PROBLEM DETAILS
Your reply should be made up of every line in the records below that holds the string "which".

§

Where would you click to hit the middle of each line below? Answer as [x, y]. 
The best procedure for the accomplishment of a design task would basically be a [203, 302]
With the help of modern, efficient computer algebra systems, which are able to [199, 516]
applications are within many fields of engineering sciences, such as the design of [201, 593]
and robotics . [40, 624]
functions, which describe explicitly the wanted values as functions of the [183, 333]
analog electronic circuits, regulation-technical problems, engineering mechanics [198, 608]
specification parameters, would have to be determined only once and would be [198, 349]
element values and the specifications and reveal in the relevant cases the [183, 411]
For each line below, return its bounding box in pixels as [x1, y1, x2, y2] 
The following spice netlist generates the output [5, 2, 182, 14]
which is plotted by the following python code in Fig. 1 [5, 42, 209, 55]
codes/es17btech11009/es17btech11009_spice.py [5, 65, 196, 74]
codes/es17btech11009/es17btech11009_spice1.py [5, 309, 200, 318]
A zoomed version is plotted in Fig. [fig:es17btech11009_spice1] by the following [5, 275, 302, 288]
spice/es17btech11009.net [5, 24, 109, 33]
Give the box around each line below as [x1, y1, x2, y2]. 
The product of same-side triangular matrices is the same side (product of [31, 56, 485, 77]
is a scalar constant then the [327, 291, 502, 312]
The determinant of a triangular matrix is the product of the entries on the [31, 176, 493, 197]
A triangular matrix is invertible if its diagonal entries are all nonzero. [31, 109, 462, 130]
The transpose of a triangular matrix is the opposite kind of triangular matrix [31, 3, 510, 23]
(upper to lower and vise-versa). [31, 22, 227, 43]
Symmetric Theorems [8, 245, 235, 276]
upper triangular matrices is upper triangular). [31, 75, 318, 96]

§

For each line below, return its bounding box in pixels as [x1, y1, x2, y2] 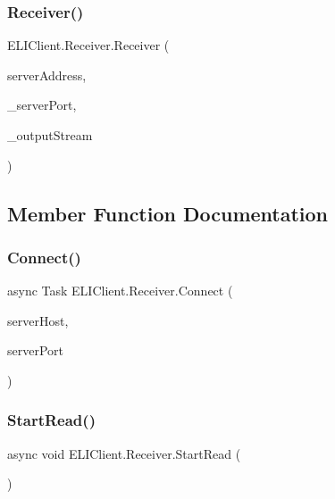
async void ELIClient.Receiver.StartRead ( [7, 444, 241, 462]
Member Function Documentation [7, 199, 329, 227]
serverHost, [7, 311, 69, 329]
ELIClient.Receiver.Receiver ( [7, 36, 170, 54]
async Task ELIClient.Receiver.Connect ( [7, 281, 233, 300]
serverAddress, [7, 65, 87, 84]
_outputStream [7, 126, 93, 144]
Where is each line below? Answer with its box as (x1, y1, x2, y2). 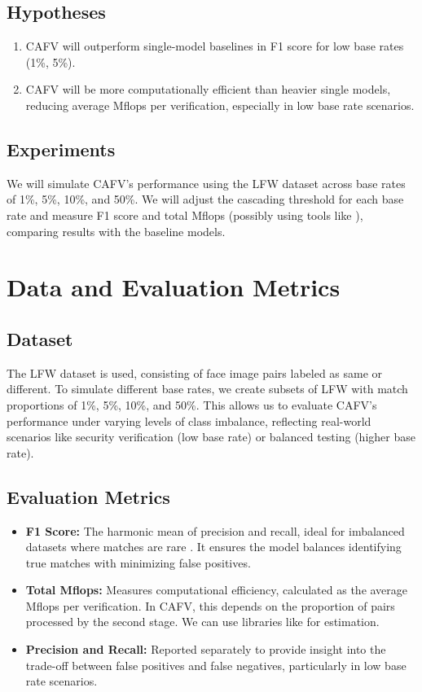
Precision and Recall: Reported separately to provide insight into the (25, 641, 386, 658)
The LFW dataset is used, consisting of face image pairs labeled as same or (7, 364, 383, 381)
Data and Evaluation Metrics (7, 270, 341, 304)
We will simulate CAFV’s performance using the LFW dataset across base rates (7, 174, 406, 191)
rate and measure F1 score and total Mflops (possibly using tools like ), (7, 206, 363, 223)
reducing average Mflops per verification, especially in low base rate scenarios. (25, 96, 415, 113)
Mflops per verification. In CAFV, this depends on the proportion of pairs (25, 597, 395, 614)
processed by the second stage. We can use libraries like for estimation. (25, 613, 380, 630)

§

TASK RESULT
With the help of modern, efficient computer algebra systems, which are able to [199, 516]
functions, which describe explicitly the wanted values as functions of the [183, 333]
which is plotted by the following python code in Fig. 1 [5, 42, 209, 55]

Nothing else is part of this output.